• **TASK MATERIAL**
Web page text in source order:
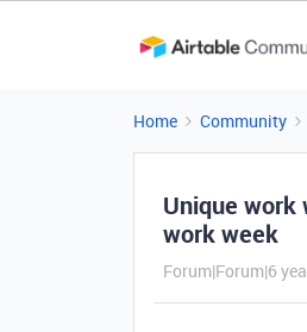
Home Community
Unique work
work week
Forum|Forum|6
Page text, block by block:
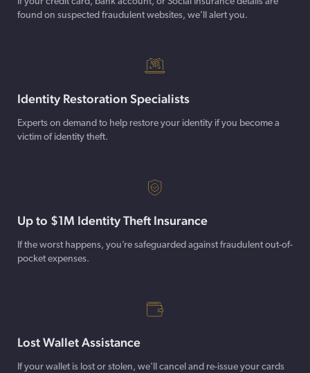
found on suspected fraudulent websites, we’ll alert you.
Identity Restoration Specialists
Experts on demand to help restore your identity if you become a
victim of identity theft.
Up to $1M Identity Theft Insurance
If the worst happens, you’re safeguarded against fraudulent out-of-
pocket expenses.
Lost Wallet Assistance
If your wallet is lost or stolen, we'll cancel and re-issue your cards
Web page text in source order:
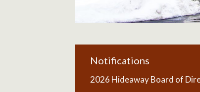
Notifications
2026 Hideaway Board of
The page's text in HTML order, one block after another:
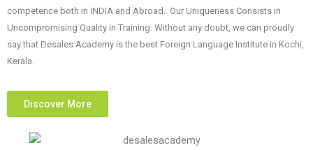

• **TO DO**
Without including any pictures, repeat the records above exactly.

• **PROBLEM SOLUTION**
Web page text in source order:
Home Community
Unique work
work week
Forum|Forum|6
Page text, block by block:
found on suspected fraudulent websites, we’ll alert you.
Identity Restoration Specialists
Experts on demand to help restore your identity if you become a
victim of identity theft.
Up to $1M Identity Theft Insurance
If the worst happens, you’re safeguarded against fraudulent out-of-
pocket expenses.
Lost Wallet Assistance
If your wallet is lost or stolen, we'll cancel and re-issue your cards
Web page text in source order:
Notifications
2026 Hideaway Board of
The page's text in HTML order, one block after another:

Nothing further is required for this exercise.